For 43 years, since 1975, I’ve been a member, often a leader, of national and local groups working to build a mass-based, progressive political party. During all that time I’ve advocated for and acted upon an approach which appreciates that there is little to no chance of achieving such a thing—an organization actually capable of contending for power electorally—without a significant percentage of grassroots progressive Democrats deciding to be part of or support it.

Third party efforts on the left over that time have borne out the soundness of this approach. On the one hand, partisan, go-it-alone, Democrats-and-Republicans-are-equally-terrible third party campaigns have yielded a miniscule number of electoral victories nationally. On the other hand, independent, democratic socialist Bernie Sanders’ tactical decision to run for President within the Democratic Party in 2015-2016 had and continues to have a very big political impact.

A story in today’s New York Times, “Democrats Brace as Storm Brews Far to Their Left,” reports that “about a sixth of Democratic congressional nominees so far [in 2018 primaries] have a formal affiliation with one of several important insurgent groups.
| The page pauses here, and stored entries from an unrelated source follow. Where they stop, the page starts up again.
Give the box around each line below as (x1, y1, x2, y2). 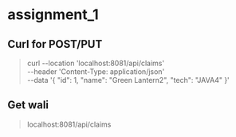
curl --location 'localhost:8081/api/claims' (26, 58, 165, 68)
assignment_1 (7, 6, 99, 24)
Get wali (7, 98, 49, 112)
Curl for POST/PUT (7, 37, 103, 51)
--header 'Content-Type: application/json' (26, 67, 165, 76)
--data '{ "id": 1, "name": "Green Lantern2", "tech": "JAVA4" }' (26, 76, 230, 84)
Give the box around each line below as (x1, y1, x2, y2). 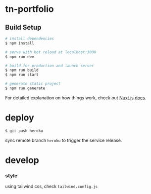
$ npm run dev (5, 54, 35, 59)
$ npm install (5, 40, 35, 45)
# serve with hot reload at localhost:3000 (5, 49, 97, 55)
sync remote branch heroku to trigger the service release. (5, 137, 122, 143)
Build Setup (5, 23, 42, 32)
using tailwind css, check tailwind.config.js (5, 184, 98, 190)
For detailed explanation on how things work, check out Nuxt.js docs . (5, 95, 147, 101)
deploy (5, 112, 35, 123)
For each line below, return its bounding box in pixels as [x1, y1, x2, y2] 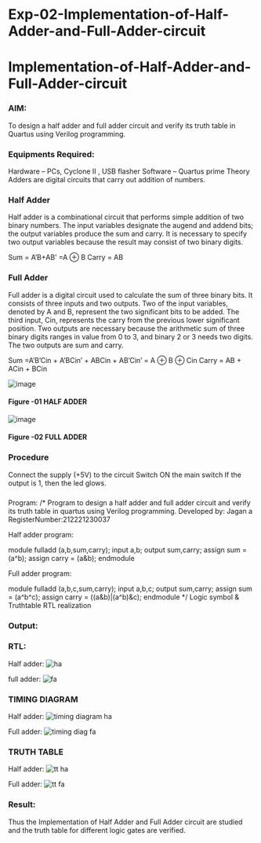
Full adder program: [8, 568, 72, 578]
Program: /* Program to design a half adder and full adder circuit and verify [8, 497, 251, 508]
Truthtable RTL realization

Fifty-three of the 305 candidates have been endorsed by the Justice Democrats, the Working Families Party, the Progressive Change Campaign and Our Revolution, organizations that have helped propel challenges to Democratic incumbents.”

The Times writes about those 53 victories with some palpable relief that it’s not more, that 5/6ths of the primary victors are less progressive, more centrist, more corporate or some hybrid. But they do acknowledge that this movement “promises to grow as a disruptive force in national elections as younger voters reject the traditional boundary lines of Democratic politics.”

I am sure that some of those 53 Congressional nominees are not as radical and consistent in their positions as, for example, Green Party candidates. Some are, like Alexandria Ocasio-Cortes in the Bronx. But there are no Green Party members of Congress, and there are very few, if any, elected to state legislatures anywhere in the country. That is not a good track record.

There is such a thing as the “art of politics,” knowing, if you are a leftist or socialist, how to keep your principles, advocate for strong policies, but not be so far out there that you have no chance of being elected. Part of this “art” involves determining if you should run on an independent line or in a Democratic primary.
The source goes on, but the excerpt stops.